• **EXERCISE INSTRUCTIONS**:
Every entry that follows should be repeated exactly; drop the images.

• **ENTRIES SUPPLIED**:

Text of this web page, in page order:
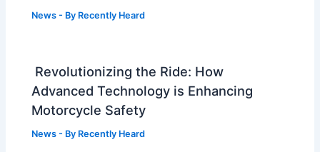
News - By Recently Heard
Revolutionizing the Ride: How
Advanced Technology is Enhancing
Motorcycle Safety
News - By Recently Heard
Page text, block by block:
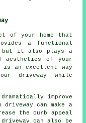
of your home that
a functional
but it also plays a
of your
is an excellent way
driveway while
improve
driveway can make a
the curb appeal
can also be
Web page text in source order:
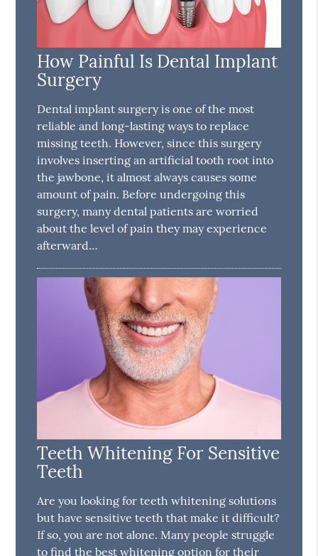
How Painful Is Dental Implant
Surgery
Dental implant surgery is one of the most
reliable and long-lasting ways to replace
missing teeth. However, since this surgery
involves inserting an artificial tooth root into
the jawbone, it almost always causes some
amount of pain. Before undergoing this
surgery, many dental patients are worried
about the level of pain they may experience
afterward…
Teeth Whitening For Sensitive
Teeth
Are you looking for teeth whitening solutions
but have sensitive teeth that make it difficult?
If so, you are not alone. Many people struggle
to find the best whitening option for their
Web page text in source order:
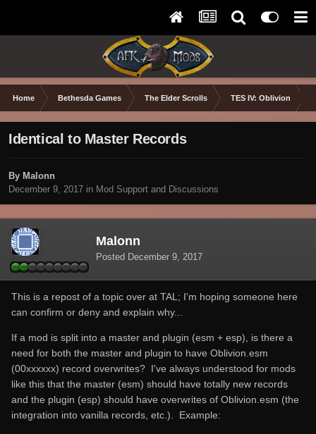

• **TASK SOLUTION**:
Text of this web page, in page order:
News - By Recently Heard
Revolutionizing the Ride: How
Advanced Technology is Enhancing
Motorcycle Safety
News - By Recently Heard
Page text, block by block:
of your home that
a functional
but it also plays a
of your
is an excellent way
driveway while
improve
driveway can make a
the curb appeal
can also be
Web page text in source order:
How Painful Is Dental Implant
Surgery
Dental implant surgery is one of the most
reliable and long-lasting ways to replace
missing teeth. However, since this surgery
involves inserting an artificial tooth root into
the jawbone, it almost always causes some
amount of pain. Before undergoing this
surgery, many dental patients are worried
about the level of pain they may experience
afterward…
Teeth Whitening For Sensitive
Teeth
Are you looking for teeth whitening solutions
but have sensitive teeth that make it difficult?
If so, you are not alone. Many people struggle
to find the best whitening option for their
Web page text in source order:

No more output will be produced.